A few months ago, I got hooked on playing Magic the Gathering. It’s a game I’ve always been curious about playing, but I never fully tried to before. As a kid, it seemed difficult and expensive and out of reach, but now with a stable income, it’s perfect. It’s a nice distraction from all of the digital noise and a fun way to hang out with friends and family.
One thing I didn’t expect, was to also getting hooked on the whole “collector” aspect of the cards. I’ve never gambled much, as betting never felt gratifying to me. But with Magic, I’ve found myself drawn into it anyway. I know it’s probably a losing game, but compared to betting on numbers or sports, Magic feels like betting on stocks. New cards are constantly coming out, which makes it interesting for coding prediction algorithms.
There are many tools out there that allow to track your own cards, but from what I’ve found, few, if any, let you model and play with the data and economics.
And so, my journey has begun. Whaddayaknow… Making a digital exercise out of it anyways.
In this entry, I’ll share my initial progress and learnings within this bit of data analysis. This won’t be a tutorial. Just the necessary code and structure to maybe get you started.
Also, I’m not a finance expert. Don’t take my advice. My goal for myself is to use this as an excuse to learn about datascience and analysis.
Let’s get started.
Here’s a screenshot of what I’ve built today in Google Sheets with the code in this post. It’s basically a database of individual cards I own. I don’t own many yet, but I have a few I want to start monitoring. A simple start. Down the road I imagine I will try to apply different prediction techniques.
It is mostly automated. I wanted to minimise my workload. I’ve configured a system where I only need to press “Add Entry,” paste in a URL, and type in my buying price. From that point, the spreadsheet will collect daily trend data for the card and create a graph for each row.
The graph is quite basic at this point: a column graph where each column is red if below my buying price and green if above. As I collect more data, I look forward to coding other models. As I said, this is my entry point into learning about data science and potentially some machine learning.
There are 2 scripts and a bunch of formulas.
Script 1: Daily harvest
This is the main script of the project. You simply add it by going to Extensions -> App Scripts
and pasting it in. Then in the same interface you can configure it to trigger once every day.

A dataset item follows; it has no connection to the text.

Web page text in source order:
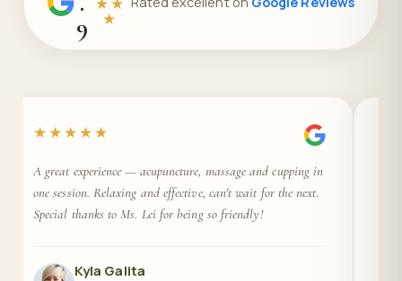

function fetchPricesDaily() {
// Get the active spreadsheet and sheet
var sheet =
SpreadsheetApp.getActiveSpreadsheet().getSheetByName("MTG Singles");
// We get the XPath which is configured at C2 in the dataset.
var xpath = sheet.getRange("C2").getValue();
// make sure xpath can be passed to IMPORTXML
xpath = xpath.replace(/"/g, "'");
// Get today's date in a specific format to use as column header
var today = new Date();
var formattedTodayDate = Utilities.formatDate(
today,
Session.getScriptTimeZone(),
"yyyy-MM-dd"
);
// Find the last column with date in the header
var dateRow = 3; // In our setup this is the row with dates on.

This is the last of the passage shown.